Exercise directions | Among the lines of the material below, how many carry the word "Horror"? Only the number is wanted.

[Provided information — start]

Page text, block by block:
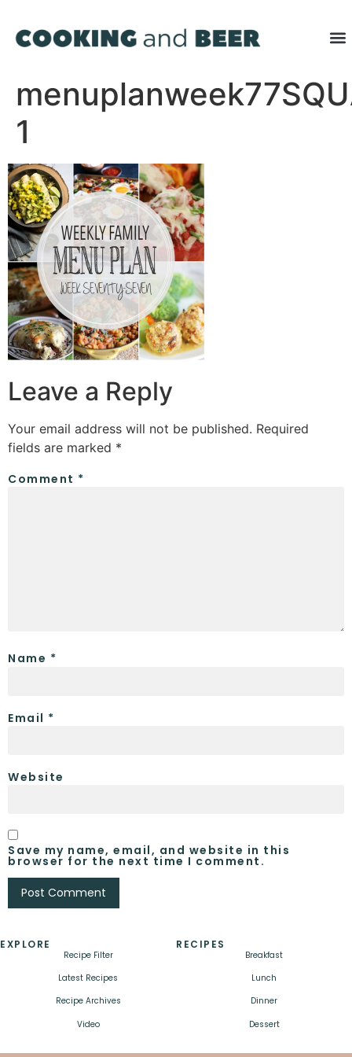
1
Leave a Reply
Your email address will not be published. Required
fields are marked *
Comment *
Name *
Email *
Website
Save my name, email, and website in this
browser for the next time I comment.
EXPLORE
Recipe Filter
Latest Recipes
Recipe Archives
Video
RECIPES
Breakfast
Lunch
Dinner
Dessert
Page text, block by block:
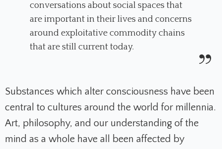
conversations about social spaces that
are important in their lives and concerns
around exploitative commodity chains
that are still current today.
Substances which alter consciousness have been
central to cultures around the world for millennia.
Art, philosophy, and our understanding of the
mind as a whole have all been affected by
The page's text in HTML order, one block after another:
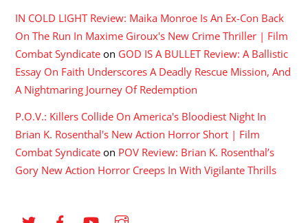
IN COLD LIGHT Review: Maika Monroe Is An Ex-Con Back
On The Run In Maxime Giroux's New Crime Thriller | Film
Combat Syndicate on GOD IS A BULLET Review: A Ballistic
Essay On Faith Underscores A Deadly Rescue Mission, And
A Nightmaring Journey Of Redemption
P.O.V.: Killers Collide On America's Bloodiest Night In
Brian K. Rosenthal's New Action Horror Short | Film
Combat Syndicate on POV Review: Brian K. Rosenthal’s
Gory New Action Horror Creeps In With Vigilante Thrills
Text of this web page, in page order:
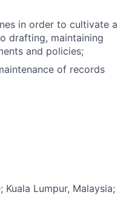
in order to cultivate a
drafting, maintaining
and policies;
of records
Lumpur, Malaysia;
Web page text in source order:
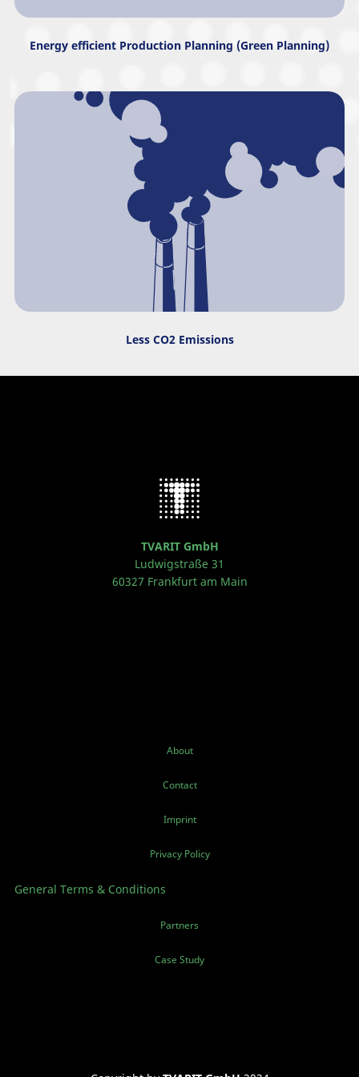
Energy efficient Production Planning (Green Planning)
Less CO2 Emissions
TVARIT GmbH
Ludwigstraße 31
60327 Frankfurt am Main
About
Contact
Imprint
Privacy Policy
General Terms & Conditions
Partners
Case Study

[Provided information — finish]

Answer to this problem | 2